The other piece of political theatre this week was provided by Official Black Woman, Diane Lard, formerly Labour MP, but now suspended in deep shit.
Surely that's a wig? |
The Labour Party will be mounting an investigation into Diane Abbott having written a letter to the Observer, espousing unfashionable views about racism. Only Proper Black People, really Black People, can experience racism, she said. Any negative experiences by white people who aren't Proper White People, Really White People, like Jews, or redheads, are experiencing prejudice, not racism. Labour, anxious to shake off the whiff of anti-Semitism that has hung about it since the Corbyn regime, rushed to comment that Diane Lard's views, words, thoughts, indeed, very being, were "deeply offensive and wrong".
Here's the letter:
"Tomiwa Owolade claims that Irish, Jewish and Traveller people all suffer from “racism” (“Racism in Britain is not a black and white issue. It’s far more complicated”, Comment). They undoubtedly experience prejudice. This is similar to racism and the two words are often used as if they are interchangeable.It is true that many types of white people with points of difference, such as redheads, can experience this prejudice. But they are not all their lives subject to racism. In pre-civil rights America, Irish people, Jewish people and Travellers were not required to sit at the back of the bus. In apartheid South Africa, these groups were allowed to vote. And at the height of slavery, there were no white-seeming people manacled on the slave ships."
Diane Abbott
House of Commons, London SW1
Having seen the National Theatre production of C.P. Taylor's GOOD this week, for which Sir Keith Starmer should buy Diane tickets, I have to disagree with her reflections on the philosophical and semantic differences between racism and prejudice. Nothing trumps the Holocaust. GOOD was originally commissioned by the Royal Shakespeare Company in 1981. It has been described as the definitive piece written about the Holocaust in the English-speaking theatre. Set in pre-war Germany, it shows how John Halder, a liberal-minded professor whose best friend is the Jewish Maurice, could not only be seduced into joining the Nazis, but step-by-rationalised-step ends in embracing the Final Solution, justifying to his conscience the terrible actions involved. The depiction of Kristallnacht was chilling in the extreme. The N.T. production is directed by Dominic Cooke and Halder is portrayed, brilliantly, by David Tennant. You can subscribe to National Theatre at Home for £9.99 per month.

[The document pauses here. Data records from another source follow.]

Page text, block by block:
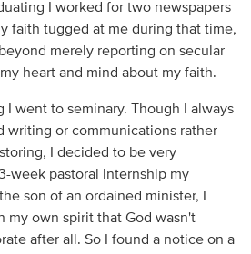
I worked for two newspapers
faith tugged at me during that time,
merely reporting on secular
heart and mind about my faith.
I went to seminary. Though I always
writing or communications rather
I decided to be very
week pastoral internship my
son of an ordained minister, I
my own spirit that God wasn't
after all. So I found a notice on a
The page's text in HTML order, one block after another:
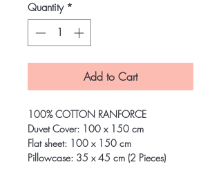
Quantity *
Add to Cart
100% COTTON RANFORCE
Duvet Cover: 100 x 150 cm
Flat sheet: 100 x 150 cm
Pillowcase: 35 x 45 cm (2 Pieces)
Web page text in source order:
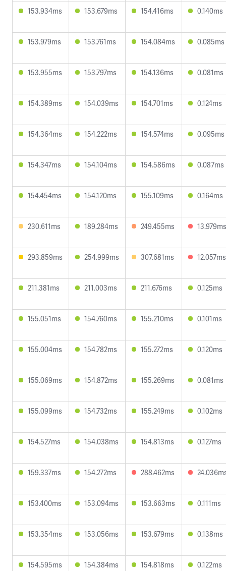
153.934ms 153.679ms 154.416ms 0.140ms
153.979ms 153.761ms 154.084ms 0.085ms
153.955ms 153.797ms 154.136ms 0.081ms
154.389ms 154.039ms 154.701ms 0.124ms
154.364ms 154.222ms 154.574ms 0.095ms
154.347ms 154.104ms 154.586ms 0.087ms
154.454ms 154.120ms 155.109ms 0.164ms
230.611ms 189.284ms 249.455ms 13.979ms
293.859ms 254.999ms 307.681ms 12.057ms
211.381ms 211.003ms 211.676ms 0.125ms
155.051ms 154.760ms 155.210ms 0.101ms
155.004ms 154.782ms 155.272ms 0.120ms
155.069ms 154.872ms 155.269ms 0.081ms
155.099ms 154.732ms 155.249ms 0.102ms
154.527ms 154.038ms 154.813ms 0.127ms
159.337ms 154.272ms 288.462ms
153.400ms 153.094ms 153.663ms 0.111ms
153.354ms 153.056ms 153.679ms 0.138ms
154.595ms 154.384ms 154.818ms 0.122ms
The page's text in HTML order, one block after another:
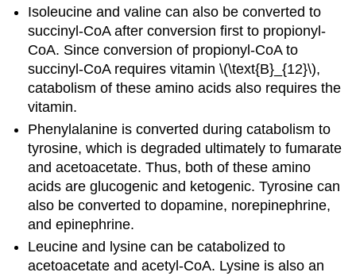
Isoleucine and valine can also be converted to
succinyl-CoA after conversion first to propionyl-
CoA. Since conversion of propionyl-CoA to
succinyl-CoA requires vitamin \(\text{B}_{12}\),
catabolism of these amino acids also requires the
vitamin.
Phenylalanine is converted during catabolism to
tyrosine, which is degraded ultimately to fumarate
and acetoacetate. Thus, both of these amino
acids are glucogenic and ketogenic. Tyrosine can
also be converted to dopamine, norepinephrine,
and epinephrine.
Leucine and lysine can be catabolized to
acetoacetate and acetyl-CoA. Lysine is also an

Diane Abbott's letter prompted a backlash, including from the Board of Deputies of British Jews, which described it as "disgraceful" and her apology "entirely unconvincing". Labour MP Dame Margaret Hodge, who is Jewish, called the letter "deeply offensive and deeply distressing". The Jewish Labour Movement - an organisation of Labour-supporting Jewish members - said:
"We should be unified in our struggle against racism, not divided against one another. A hierarchy of racism only divides communities and assists the racists."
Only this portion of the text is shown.